Friday, July 20, 2018

On "Things You Should Know about Cassandra Dee" by Amber Sparks (1801 words) ****

This story starts promisingly. It's about a girl who is ugly, really ugly. She dreams of other people's deaths--the future. And she dreams her own. But what she really dreams of is being pretty, if only for a moment. Read the story here at Atticus Review.

On "What Is Gnosticism?" by Karen L. King ****

Despite the seemingly simplistic title, this is not exactly a primer on the subject, but it does serve as a useful introduction nevertheless. King essentially spends the book denoting the trouble with defining the term gnosticism and then covering the history of its definition.

Gnosticism, in its earliest variety, was simply heresy. If something did not fit into what became Christian orthodoxy, early writers termed it gnostic--or more often heretical (because the gnostic term itself didn't really come to be until the Middle Ages, and even then, regular usage only really comes into being much later).
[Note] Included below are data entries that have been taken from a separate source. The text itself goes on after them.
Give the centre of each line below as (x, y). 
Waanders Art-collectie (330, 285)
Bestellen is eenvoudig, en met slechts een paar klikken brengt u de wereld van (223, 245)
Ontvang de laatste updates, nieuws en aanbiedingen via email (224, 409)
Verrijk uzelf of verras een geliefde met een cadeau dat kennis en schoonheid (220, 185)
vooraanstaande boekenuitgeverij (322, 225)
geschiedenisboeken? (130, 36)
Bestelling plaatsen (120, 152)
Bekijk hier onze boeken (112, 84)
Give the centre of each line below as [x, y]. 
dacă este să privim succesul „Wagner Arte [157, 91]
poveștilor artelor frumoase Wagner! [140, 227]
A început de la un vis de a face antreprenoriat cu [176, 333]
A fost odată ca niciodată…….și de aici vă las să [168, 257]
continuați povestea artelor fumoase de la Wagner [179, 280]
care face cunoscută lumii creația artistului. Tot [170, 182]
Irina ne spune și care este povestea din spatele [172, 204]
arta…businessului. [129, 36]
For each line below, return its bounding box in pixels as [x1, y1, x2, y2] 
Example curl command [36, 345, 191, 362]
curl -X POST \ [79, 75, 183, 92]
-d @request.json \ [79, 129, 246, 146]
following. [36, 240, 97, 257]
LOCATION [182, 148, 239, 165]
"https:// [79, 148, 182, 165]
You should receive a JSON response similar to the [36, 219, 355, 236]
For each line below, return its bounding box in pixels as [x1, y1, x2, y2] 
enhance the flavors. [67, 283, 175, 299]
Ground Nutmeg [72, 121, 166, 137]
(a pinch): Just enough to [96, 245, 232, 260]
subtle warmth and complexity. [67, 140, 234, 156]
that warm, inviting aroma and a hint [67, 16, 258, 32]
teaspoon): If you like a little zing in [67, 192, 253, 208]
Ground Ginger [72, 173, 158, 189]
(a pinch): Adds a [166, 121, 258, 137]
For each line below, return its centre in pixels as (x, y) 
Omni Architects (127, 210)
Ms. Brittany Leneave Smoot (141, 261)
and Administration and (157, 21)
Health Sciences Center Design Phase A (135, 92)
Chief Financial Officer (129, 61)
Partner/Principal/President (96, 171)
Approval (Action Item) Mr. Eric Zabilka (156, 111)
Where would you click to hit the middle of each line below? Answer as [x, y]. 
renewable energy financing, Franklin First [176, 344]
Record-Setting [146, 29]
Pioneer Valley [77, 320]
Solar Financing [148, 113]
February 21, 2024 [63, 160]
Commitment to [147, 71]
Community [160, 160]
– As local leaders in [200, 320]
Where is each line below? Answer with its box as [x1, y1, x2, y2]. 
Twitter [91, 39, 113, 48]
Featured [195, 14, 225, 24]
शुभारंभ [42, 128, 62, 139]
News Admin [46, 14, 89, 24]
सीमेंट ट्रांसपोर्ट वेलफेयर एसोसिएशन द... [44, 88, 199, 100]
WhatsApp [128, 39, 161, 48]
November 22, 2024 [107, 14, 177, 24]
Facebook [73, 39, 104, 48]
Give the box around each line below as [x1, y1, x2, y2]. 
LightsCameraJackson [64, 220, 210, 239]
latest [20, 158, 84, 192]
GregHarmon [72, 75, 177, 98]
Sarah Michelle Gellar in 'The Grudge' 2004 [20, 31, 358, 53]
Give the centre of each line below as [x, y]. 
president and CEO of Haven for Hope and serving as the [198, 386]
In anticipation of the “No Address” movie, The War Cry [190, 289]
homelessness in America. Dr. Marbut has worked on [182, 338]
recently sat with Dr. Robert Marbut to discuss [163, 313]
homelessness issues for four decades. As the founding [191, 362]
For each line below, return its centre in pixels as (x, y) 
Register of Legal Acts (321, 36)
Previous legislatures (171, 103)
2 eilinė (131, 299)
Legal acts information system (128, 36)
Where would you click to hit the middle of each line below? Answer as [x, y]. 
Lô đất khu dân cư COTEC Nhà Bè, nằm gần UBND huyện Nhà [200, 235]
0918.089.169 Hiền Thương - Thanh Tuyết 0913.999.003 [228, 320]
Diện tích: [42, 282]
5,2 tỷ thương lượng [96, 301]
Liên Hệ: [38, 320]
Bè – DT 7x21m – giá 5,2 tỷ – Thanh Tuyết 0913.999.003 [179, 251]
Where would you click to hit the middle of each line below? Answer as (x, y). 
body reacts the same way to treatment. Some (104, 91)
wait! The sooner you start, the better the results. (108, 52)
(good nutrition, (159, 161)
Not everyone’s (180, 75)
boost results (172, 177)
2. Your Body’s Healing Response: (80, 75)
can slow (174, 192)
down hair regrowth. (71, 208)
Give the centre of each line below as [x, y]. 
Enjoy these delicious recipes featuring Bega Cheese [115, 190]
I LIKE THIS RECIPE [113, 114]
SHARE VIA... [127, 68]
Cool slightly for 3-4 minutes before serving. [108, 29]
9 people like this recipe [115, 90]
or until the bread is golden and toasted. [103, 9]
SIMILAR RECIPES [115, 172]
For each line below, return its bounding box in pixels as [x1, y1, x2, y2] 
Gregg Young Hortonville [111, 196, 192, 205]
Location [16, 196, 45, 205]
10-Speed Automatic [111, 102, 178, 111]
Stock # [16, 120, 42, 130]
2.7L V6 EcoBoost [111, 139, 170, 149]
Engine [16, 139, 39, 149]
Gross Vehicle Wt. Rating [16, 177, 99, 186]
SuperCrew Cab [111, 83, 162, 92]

Attempts to define and determine the origins of gnosticism begin to make some real headway under Adolf von Harnack, who tied it to the hellenization of Judaism and Christianity. The History of Religions school said, not quite, finding ways to tie it to ancient Eastern philosophies (in, for example, Iran). Still other scholars tied it into pre-Christian Jewish ideas. In general, it would be easiest just to say that gnosticism is syncretic.
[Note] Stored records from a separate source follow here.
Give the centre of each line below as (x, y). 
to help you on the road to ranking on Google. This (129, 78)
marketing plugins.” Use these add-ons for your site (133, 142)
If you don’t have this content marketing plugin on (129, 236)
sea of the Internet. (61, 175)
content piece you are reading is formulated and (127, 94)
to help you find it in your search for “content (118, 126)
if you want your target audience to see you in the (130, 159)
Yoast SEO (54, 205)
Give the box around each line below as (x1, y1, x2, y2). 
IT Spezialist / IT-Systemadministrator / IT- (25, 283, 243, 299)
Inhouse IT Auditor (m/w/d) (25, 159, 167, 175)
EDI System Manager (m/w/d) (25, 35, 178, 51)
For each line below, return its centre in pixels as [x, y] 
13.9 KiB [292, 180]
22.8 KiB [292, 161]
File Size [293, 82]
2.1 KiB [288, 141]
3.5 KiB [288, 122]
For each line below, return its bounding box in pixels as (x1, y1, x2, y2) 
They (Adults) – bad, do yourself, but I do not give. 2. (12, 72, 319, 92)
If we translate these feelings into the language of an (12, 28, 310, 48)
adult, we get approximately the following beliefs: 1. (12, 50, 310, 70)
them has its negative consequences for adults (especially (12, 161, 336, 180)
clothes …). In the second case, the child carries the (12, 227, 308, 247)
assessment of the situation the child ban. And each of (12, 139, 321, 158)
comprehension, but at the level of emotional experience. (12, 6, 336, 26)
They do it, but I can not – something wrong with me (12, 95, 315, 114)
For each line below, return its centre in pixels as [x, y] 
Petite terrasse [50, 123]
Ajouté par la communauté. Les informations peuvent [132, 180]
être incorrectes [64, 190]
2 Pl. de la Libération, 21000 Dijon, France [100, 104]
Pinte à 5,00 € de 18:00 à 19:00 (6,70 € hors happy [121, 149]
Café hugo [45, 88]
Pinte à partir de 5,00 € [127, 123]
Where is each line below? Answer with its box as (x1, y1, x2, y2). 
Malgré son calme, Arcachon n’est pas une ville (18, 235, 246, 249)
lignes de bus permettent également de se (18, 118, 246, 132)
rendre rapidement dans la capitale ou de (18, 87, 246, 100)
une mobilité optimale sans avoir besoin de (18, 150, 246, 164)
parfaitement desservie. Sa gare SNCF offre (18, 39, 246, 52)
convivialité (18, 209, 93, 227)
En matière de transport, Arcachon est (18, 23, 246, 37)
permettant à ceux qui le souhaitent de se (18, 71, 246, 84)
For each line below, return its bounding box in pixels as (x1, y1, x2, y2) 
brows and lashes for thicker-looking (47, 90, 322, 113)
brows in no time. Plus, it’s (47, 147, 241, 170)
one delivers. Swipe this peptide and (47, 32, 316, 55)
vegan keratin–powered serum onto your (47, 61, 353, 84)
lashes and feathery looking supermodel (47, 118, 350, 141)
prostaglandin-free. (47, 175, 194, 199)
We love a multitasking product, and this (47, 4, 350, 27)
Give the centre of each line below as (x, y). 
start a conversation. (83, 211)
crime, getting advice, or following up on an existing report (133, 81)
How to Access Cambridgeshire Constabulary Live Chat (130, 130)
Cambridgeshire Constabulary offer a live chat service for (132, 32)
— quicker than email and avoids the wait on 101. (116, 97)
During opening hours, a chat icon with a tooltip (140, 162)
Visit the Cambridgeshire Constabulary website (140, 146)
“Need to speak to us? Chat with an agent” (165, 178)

But this still begs the question of what gnosticism is. King spends the rest of the book looking at various definitions and then also at primary documents from the gnostics themselves. One trick with regard to discussing gnosticism has been that has largely been defined by its enemies. But when we look at so-called gnostic documents, suddenly there is not as much unity of belief, and "heresies" are not the same across the board. One could easily point to various origins or create various definitions depending on the document examined. For this reason, the term gnosticism may better be simply jettisoned. As King notes, early Christian teachings were in flux, and one can't really say that there was a uniform alternative.